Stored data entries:
Start of Block

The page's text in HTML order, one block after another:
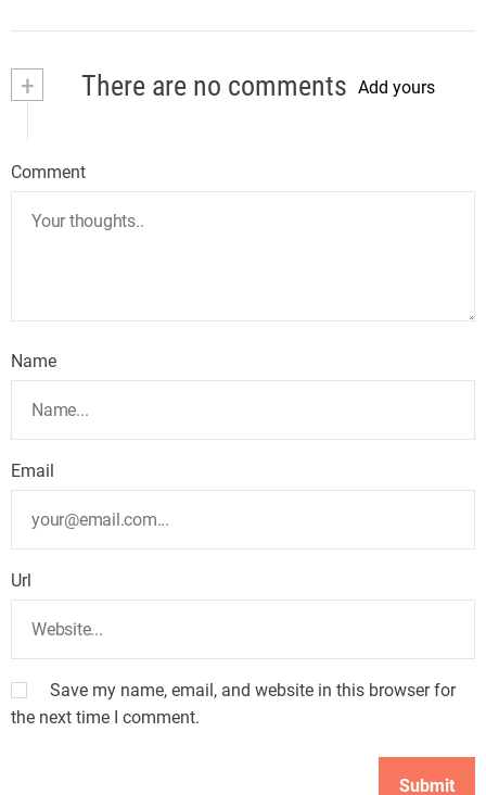
+ There are no comments Add yours
Comment
Name
Email
Url
Save my name, email, and website in this browser for
the next time I comment.
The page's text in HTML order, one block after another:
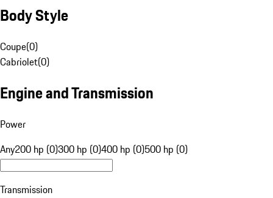
Body Style
Coupe(0)
Cabriolet(0)
Engine and Transmission
Power
Any200 hp (0)300 hp (0)400 hp (0)500 hp (0)
Transmission
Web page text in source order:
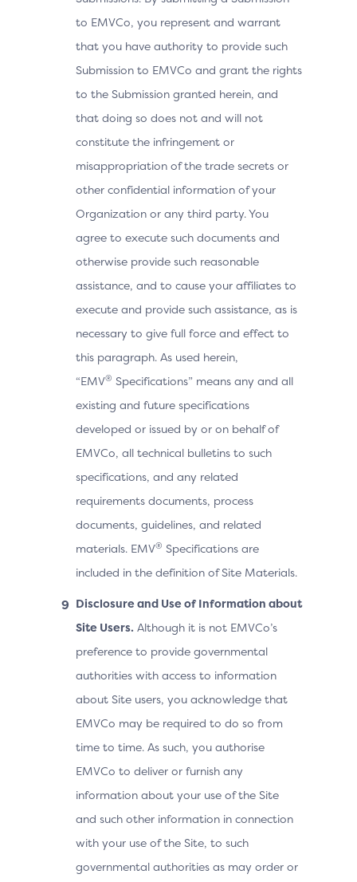
to EMVCo, you represent and warrant
that you have authority to provide such
Submission to EMVCo and grant the rights
to the Submission granted herein, and
that doing so does not and will not
constitute the infringement or
misappropriation of the trade secrets or
other confidential information of your
Organization or any third party. You
agree to execute such documents and
otherwise provide such reasonable
assistance, and to cause your affiliates to
execute and provide such assistance, as is
necessary to give full force and effect to
this paragraph. As used herein,
“EMV® Specifications” means any and all
existing and future specifications
developed or issued by or on behalf of
EMVCo, all technical bulletins to such
specifications, and any related
requirements documents, process
documents, guidelines, and related
materials. EMV® Specifications are
included in the definition of Site Materials.
Disclosure and Use of Information about
Site Users. Although it is not EMVCo’s
preference to provide governmental
authorities with access to information
about Site users, you acknowledge that
EMVCo may be required to do so from
time to time. As such, you authorise
EMVCo to deliver or furnish any
information about your use of the Site
and such other information in connection
with your use of the Site, to such
governmental authorities as may order or
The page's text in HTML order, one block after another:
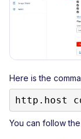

End of Block

## [EXERCISE DIRECTIONS]
Out of the records above, set down only the lines from the one that contains "Engine and Transmission" through the one that contains "existing and future specifications", unchanged and without the pictures.

## [TASK RESPONSE]
Engine and Transmission
Power
Any200 hp (0)300 hp (0)400 hp (0)500 hp (0)
Transmission
Web page text in source order:
to EMVCo, you represent and warrant
that you have authority to provide such
Submission to EMVCo and grant the rights
to the Submission granted herein, and
that doing so does not and will not
constitute the infringement or
misappropriation of the trade secrets or
other confidential information of your
Organization or any third party. You
agree to execute such documents and
otherwise provide such reasonable
assistance, and to cause your affiliates to
execute and provide such assistance, as is
necessary to give full force and effect to
this paragraph. As used herein,
“EMV® Specifications” means any and all
existing and future specifications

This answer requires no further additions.